The area where this pattern of thought is most apparent is in the current highly charged argument over trans issues. It was evident in a recent article in Jezebel magazine, in which the writer, Ashley Reese, berated JK Rowling for making public a tweet wishing her “a very nice pipe-bomb in the mailbox”. Discussing the tweet, Reese mocked the idea that anyone would feel directly threatened by a Twitter user who in this case describes themselves as “a genderfluid lesbian and a cybermarxist” and uses an anime avatar.

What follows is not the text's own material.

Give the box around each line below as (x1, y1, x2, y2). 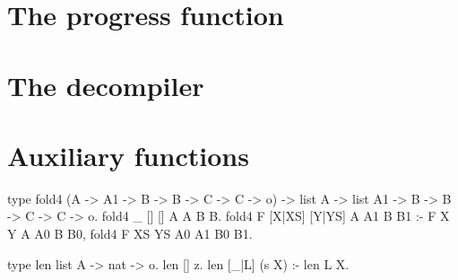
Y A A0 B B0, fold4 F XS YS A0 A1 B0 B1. (7, 224, 253, 243)
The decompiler (7, 66, 204, 103)
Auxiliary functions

Yet the article demonstrates a fundamental misunderstanding of who issues violent threats, and of what such threats — even if not enacted — are intended to do. Is there really a “type” from whom we should take threats seriously, and another we should comfortably ignore? History suggests that would be foolish. The Price sisters, Marian and Dolours, for example, were intelligent, highly attractive young women who had attended teacher training college. In 1973, aged 19 and 22 respectively — fired by a belief in the purity of their cause — they participated in the IRA Old Bailey bombing which left 200 people injured and one dead. The journalist Neal Ascherson remembered Ulrike Meinhof as a “tender and vulnerable” 30-year-old journalist, the mother of young twins. That was before she “took up the gun” as a leader of a gang responsible for a wave of bombings, shootings and assassinations across Germany.

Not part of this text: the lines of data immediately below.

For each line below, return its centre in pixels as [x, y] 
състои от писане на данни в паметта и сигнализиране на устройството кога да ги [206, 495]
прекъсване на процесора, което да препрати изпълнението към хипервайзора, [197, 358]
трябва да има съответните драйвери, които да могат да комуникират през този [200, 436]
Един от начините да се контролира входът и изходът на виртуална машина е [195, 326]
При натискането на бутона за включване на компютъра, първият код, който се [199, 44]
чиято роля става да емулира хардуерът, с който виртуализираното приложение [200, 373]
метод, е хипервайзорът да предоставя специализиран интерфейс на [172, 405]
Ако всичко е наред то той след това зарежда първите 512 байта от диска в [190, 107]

Soon after the tweet that Rowling highlighted — one among many threats she has received — another piece of writing came to light, this time from a paper written by an LSE Gender Studies student, Matt Thompson. In it, the author makes an explicit threat to “TERFs” or gender-critical women. “Picture this: I hold a knife to your throat and spit my transness in your ear. Does that turn you on? Are you scared? I sure fucking hope so.” It’s the type of statement frequently found on Twitter, now immortalised in an academic paper. Thompson self-defines as “an autistic genderfuck” and also someone “who loves cats, running, books and plants.” By Reese’s logic, who could possibly be afraid of a student who loves cats?
And yet it seemed Thompson very much wanted certain women to feel afraid. There’s a negative, insidious power to open threats of harm, which is exactly why people and paramilitary groups make them. They deliberately invoke fear to shut people up. They take root in the victim’s psyche, stealing their peace of mind, making them feel that violence might be just around the corner. And sometimes death threats do come true.
We cannot put the genie of social media back in its bottle. But we can certainly stop persistently lying to ourselves — as individuals and as a society — about what it is permissible to say to those we dislike or disagree with, and how we say it. The truth is that, most of the time, the state’s not going to stop you from bullying, smearing or even directly threatening someone online: there’s simply too much material for it to handle. But brick by brick, word by word, we’re either building or tolerating a world that we will all then have to live in. And most people in the UK are simply not prepared for what that could entail.